START RECORDS SUPPLIED
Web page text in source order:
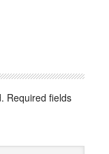
Required fields
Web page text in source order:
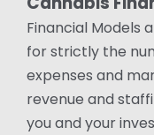
Financial Models
for strictly the
expenses and
revenue and
you and your
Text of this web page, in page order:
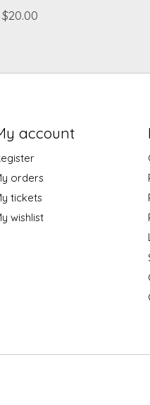
$20.00
account
orders
tickets
wishlist
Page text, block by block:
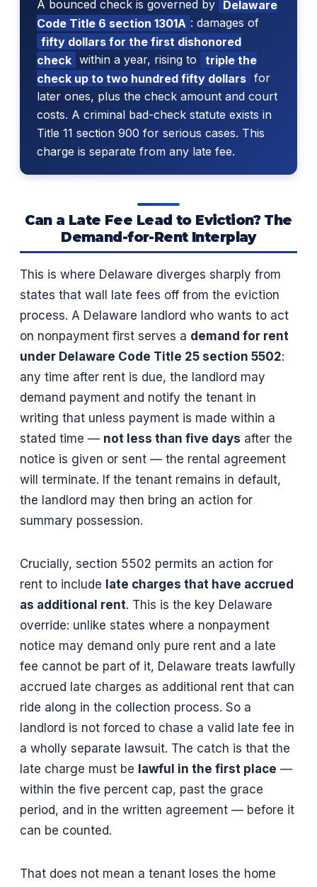
A bounced check is governed by Delaware
Code Title 6 section 1301A : damages of
fifty dollars for the first dishonored
check within a year, rising to
triple the
check up to two hundred fifty dollars for
later ones, plus the check amount and court
costs. A criminal bad-check statute exists in
Title 11 section 900 for serious cases. This
charge is separate from any late fee.
Can a Late Fee Lead to Eviction? The
Demand-for-Rent Interplay
This is where Delaware diverges sharply from
states that wall late fees off from the eviction
process. A Delaware landlord who wants to act
on nonpayment first serves a demand for rent
under Delaware Code Title 25 section 5502:
any time after rent is due, the landlord may
demand payment and notify the tenant in
writing that unless payment is made within a
stated time — not less than five days after the
notice is given or sent — the rental agreement
will terminate. If the tenant remains in default,
the landlord may then bring an action for
summary possession.
Crucially, section 5502 permits an action for
rent to include late charges that have accrued
as additional rent. This is the key Delaware
override: unlike states where a nonpayment
notice may demand only pure rent and a late
fee cannot be part of it, Delaware treats lawfully
accrued late charges as additional rent that can
ride along in the collection process. So a
landlord is not forced to chase a valid late fee in
a wholly separate lawsuit. The catch is that the
late charge must be lawful in the first place —
within the five percent cap, past the grace
period, and in the written agreement — before it
can be counted.
That does not mean a tenant loses the home
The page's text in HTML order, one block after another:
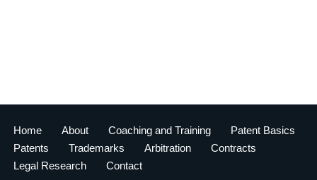
Home About Coaching and Training
Patent Basics
Patents
Trademarks Arbitration
Contracts
Legal Research
Contact
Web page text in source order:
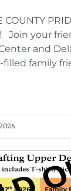
Join your
and
filled family
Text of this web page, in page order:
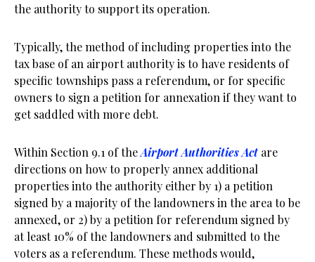
the authority to support its operation.
Typically, the method of including properties into the
tax base of an airport authority is to have residents of
specific townships pass a referendum, or for specific
owners to sign a petition for annexation if they want to
get saddled with more debt.
Within Section 9.1 of theAirport Authorities Actare
directions on how to properly annex additional
properties into the authority either by 1) a petition
signed by a majority of the landowners in the area to be
annexed, or 2) by a petition for referendum signed by
at least 10% of the landowners and submitted to the
voters as a referendum. These methods would,
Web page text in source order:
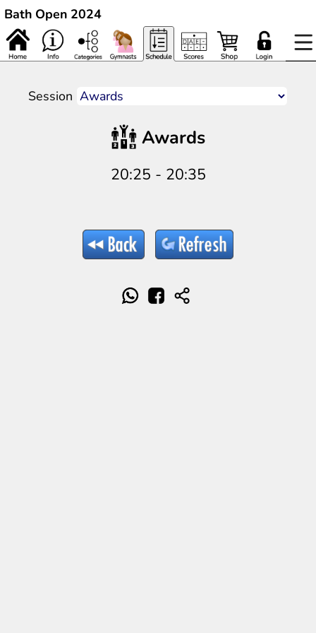
Bath Open 2024
Session
Awards
20:25 - 20:35
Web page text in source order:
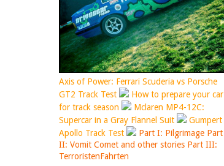
Axis of Power: Ferrari Scuderia vs Porsche
GT2 Track Test
How to prepare your car
for track season
Mclaren MP4-12C:
Supercar in a Gray Flannel Suit
Gumpert
Apollo Track Test
Part I: Pilgrimage Part
II: Vomit Comet and other stories Part III:
TerroristenFahrten
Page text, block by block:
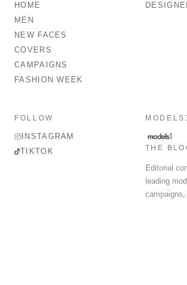
HOME
MEN
NEW FACES
COVERS
CAMPAIGNS
FASHION WEEK
FOLLOW
INSTAGRAM
TIKTOK
THE
Editorial
leading
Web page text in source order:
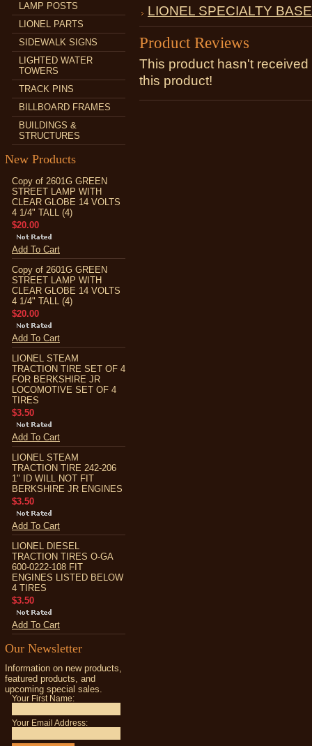
LAMP POSTS
LIONEL PARTS
SIDEWALK SIGNS
LIGHTED WATER
TOWERS
TRACK PINS
BILLBOARD FRAMES
BUILDINGS &
STRUCTURES
New Products
Copy of 2601G GREEN
STREET LAMP WITH
CLEAR GLOBE 14 VOLTS
4 1/4" TALL (4)
$20.00
Add To Cart
Copy of 2601G GREEN
STREET LAMP WITH
CLEAR GLOBE 14 VOLTS
4 1/4" TALL (4)
$20.00
Add To Cart
LIONEL STEAM
TRACTION TIRE SET OF 4
FOR BERKSHIRE JR
LOCOMOTIVE SET OF 4
TIRES
$3.50
Add To Cart
LIONEL STEAM
TRACTION TIRE 242-206
1" ID WILL NOT FIT
BERKSHIRE JR ENGINES
$3.50
Add To Cart
LIONEL DIESEL
TRACTION TIRES O-GA
600-0222-108 FIT
ENGINES LISTED BELOW
4 TIRES
$3.50
Add To Cart
Our Newsletter
Information on new products,
featured products, and
upcoming special sales.
Your First Name:
Your Email Address:
LIONEL SPECIALTY
Product Reviews
This product hasn't
this product!
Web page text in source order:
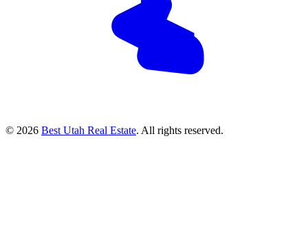
© 2026 Best Utah Real Estate. All rights reserved.
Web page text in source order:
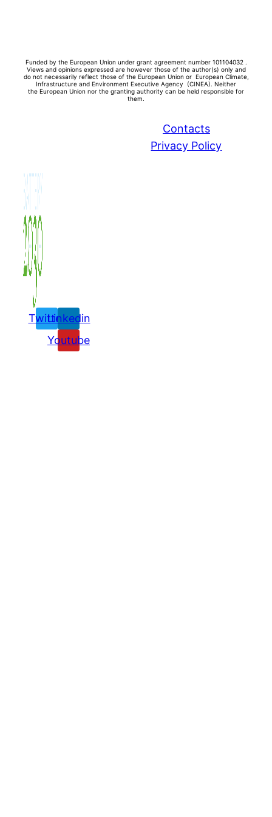
Funded by the European Union under grant agreement number 101104032 .
Views and opinions expressed are however those of the author(s) only and
do not necessarily reflect those of the European Union or European Climate,
Infrastructure and Environment Executive Agency (CINEA). Neither
the European Union nor the granting authority can be held responsible for
them.
Contacts
Privacy Policy
TwitterLinkedin
Youtube
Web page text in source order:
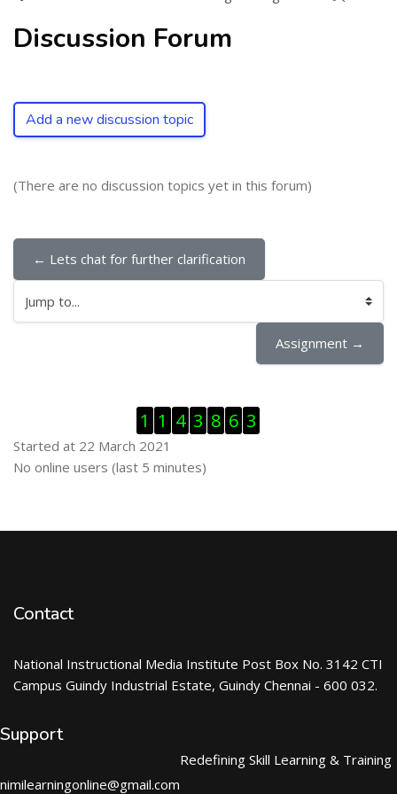
Discussion Forum
Add a new discussion topic
(There are no discussion topics yet in this forum)
← Lets chat for further clarification
Jump to...
Assignment →
1 1 4 3 8 6 3
Started at 22 March 2021
Skip Online users
No online users (last 5 minutes)
Contact
National Instructional Media Institute Post Box No. 3142 CTI
Campus Guindy Industrial Estate, Guindy Chennai - 600 032.
Support
nimilearningonline@gmail.com
Redefining Skill Learning & Training
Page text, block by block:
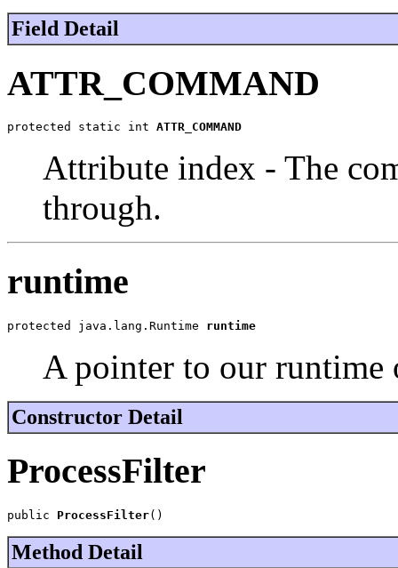
Field Detail
ATTR_COMMAND
protected static int ATTR_COMMAND
Attribute index - The
through.
runtime
protected java.lang.Runtime runtime
A pointer to our runtime
Constructor Detail
ProcessFilter
public ProcessFilter()
Method Detail
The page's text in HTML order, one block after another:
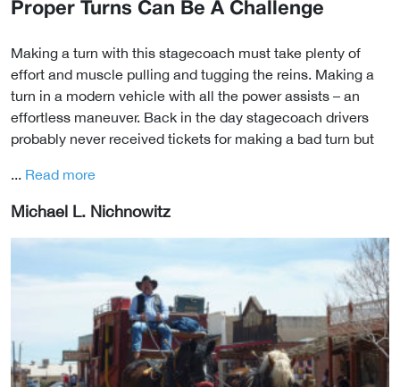
Proper Turns Can Be A Challenge
Making a turn with this stagecoach must take plenty of
effort and muscle pulling and tugging the reins. Making a
turn in a modern vehicle with all the power assists – an
effortless maneuver. Back in the day stagecoach drivers
probably never received tickets for making a bad turn but
... Read more
Michael L. Nichnowitz
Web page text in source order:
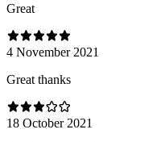
Great
4 November 2021
Great thanks
18 October 2021
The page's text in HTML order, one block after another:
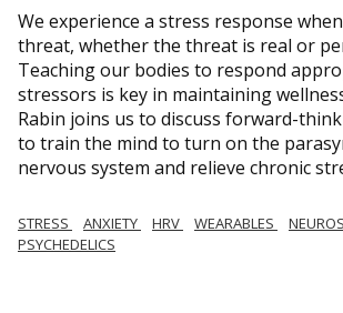
We experience a stress response
threat, whether the threat is real or
Teaching our bodies to respond
stressors is key in maintaining
Rabin joins us to discuss forward-
to train the mind to turn on the
nervous system and relieve chronic
STRESS ANXIETY HRV WEARABLES
PSYCHEDELICS
END RECORDS SUPPLIED
§ YOUR OBJECTIVE
In the answer, the data should reappear exactly, with no pictures.

§ WRITTEN SOLUTION
Web page text in source order:
Required fields
Web page text in source order:
Financial Models
for strictly the
expenses and
revenue and
you and your
Text of this web page, in page order:
$20.00
account
orders
tickets
wishlist
Page text, block by block:
A bounced check is governed by Delaware
Code Title 6 section 1301A : damages of
fifty dollars for the first dishonored
check within a year, rising to
triple the
check up to two hundred fifty dollars for
later ones, plus the check amount and court
costs. A criminal bad-check statute exists in
Title 11 section 900 for serious cases. This
charge is separate from any late fee.
Can a Late Fee Lead to Eviction? The
Demand-for-Rent Interplay
This is where Delaware diverges sharply from
states that wall late fees off from the eviction
process. A Delaware landlord who wants to act
on nonpayment first serves a demand for rent
under Delaware Code Title 25 section 5502:
any time after rent is due, the landlord may
demand payment and notify the tenant in
writing that unless payment is made within a
stated time — not less than five days after the
notice is given or sent — the rental agreement
will terminate. If the tenant remains in default,
the landlord may then bring an action for
summary possession.
Crucially, section 5502 permits an action for
rent to include late charges that have accrued
as additional rent. This is the key Delaware
override: unlike states where a nonpayment
notice may demand only pure rent and a late
fee cannot be part of it, Delaware treats lawfully
accrued late charges as additional rent that can
ride along in the collection process. So a
landlord is not forced to chase a valid late fee in
a wholly separate lawsuit. The catch is that the
late charge must be lawful in the first place —
within the five percent cap, past the grace
period, and in the written agreement — before it
can be counted.
That does not mean a tenant loses the home
The page's text in HTML order, one block after another:
Home About Coaching and Training
Patent Basics
Patents
Trademarks Arbitration
Contracts
Legal Research
Contact
Web page text in source order:
Join your
and
filled family
Text of this web page, in page order:
the authority to support its operation.
Typically, the method of including properties into the
tax base of an airport authority is to have residents of
specific townships pass a referendum, or for specific
owners to sign a petition for annexation if they want to
get saddled with more debt.
Within Section 9.1 of theAirport Authorities Actare
directions on how to properly annex additional
properties into the authority either by 1) a petition
signed by a majority of the landowners in the area to be
annexed, or 2) by a petition for referendum signed by
at least 10% of the landowners and submitted to the
voters as a referendum. These methods would,
Web page text in source order:
Bath Open 2024
Session
Awards
20:25 - 20:35
Web page text in source order:
Axis of Power: Ferrari Scuderia vs Porsche
GT2 Track Test
How to prepare your car
for track season
Mclaren MP4-12C:
Supercar in a Gray Flannel Suit
Gumpert
Apollo Track Test
Part I: Pilgrimage Part
II: Vomit Comet and other stories Part III:
TerroristenFahrten
Page text, block by block:
HOME
MEN
NEW FACES
COVERS
CAMPAIGNS
FASHION WEEK
FOLLOW
INSTAGRAM
TIKTOK
THE
Editorial
leading
Web page text in source order:
LAMP POSTS
LIONEL PARTS
SIDEWALK SIGNS
LIGHTED WATER
TOWERS
TRACK PINS
BILLBOARD FRAMES
BUILDINGS &
STRUCTURES
New Products
Copy of 2601G GREEN
STREET LAMP WITH
CLEAR GLOBE 14 VOLTS
4 1/4" TALL (4)
$20.00
Add To Cart
Copy of 2601G GREEN
STREET LAMP WITH
CLEAR GLOBE 14 VOLTS
4 1/4" TALL (4)
$20.00
Add To Cart
LIONEL STEAM
TRACTION TIRE SET OF 4
FOR BERKSHIRE JR
LOCOMOTIVE SET OF 4
TIRES
$3.50
Add To Cart
LIONEL STEAM
TRACTION TIRE 242-206
1" ID WILL NOT FIT
BERKSHIRE JR ENGINES
$3.50
Add To Cart
LIONEL DIESEL
TRACTION TIRES O-GA
600-0222-108 FIT
ENGINES LISTED BELOW
4 TIRES
$3.50
Add To Cart
Our Newsletter
Information on new products,
featured products, and
upcoming special sales.
Your First Name:
Your Email Address:
LIONEL SPECIALTY
Product Reviews
This product hasn't
this product!
Web page text in source order:
© 2026 Best Utah Real Estate. All rights reserved.
Web page text in source order:
Funded by the European Union under grant agreement number 101104032 .
Views and opinions expressed are however those of the author(s) only and
do not necessarily reflect those of the European Union or European Climate,
Infrastructure and Environment Executive Agency (CINEA). Neither
the European Union nor the granting authority can be held responsible for
them.
Contacts
Privacy Policy
TwitterLinkedin
Youtube
Web page text in source order:
Discussion Forum
Add a new discussion topic
(There are no discussion topics yet in this forum)
← Lets chat for further clarification
Jump to...
Assignment →
1 1 4 3 8 6 3
Started at 22 March 2021
Skip Online users
No online users (last 5 minutes)
Contact
National Instructional Media Institute Post Box No. 3142 CTI
Campus Guindy Industrial Estate, Guindy Chennai - 600 032.
Support
nimilearningonline@gmail.com
Redefining Skill Learning & Training
Page text, block by block:
Field Detail
ATTR_COMMAND
protected static int ATTR_COMMAND
Attribute index - The
through.
runtime
protected java.lang.Runtime runtime
A pointer to our runtime
Constructor Detail
ProcessFilter
public ProcessFilter()
Method Detail
The page's text in HTML order, one block after another:
Proper Turns Can Be A Challenge
Making a turn with this stagecoach must take plenty of
effort and muscle pulling and tugging the reins. Making a
turn in a modern vehicle with all the power assists – an
effortless maneuver. Back in the day stagecoach drivers
probably never received tickets for making a bad turn but
... Read more
Michael L. Nichnowitz
Web page text in source order:
Great
4 November 2021
Great thanks
18 October 2021
The page's text in HTML order, one block after another:
We experience a stress response
threat, whether the threat is real or
Teaching our bodies to respond
stressors is key in maintaining
Rabin joins us to discuss forward-
to train the mind to turn on the
nervous system and relieve chronic
STRESS ANXIETY HRV WEARABLES
PSYCHEDELICS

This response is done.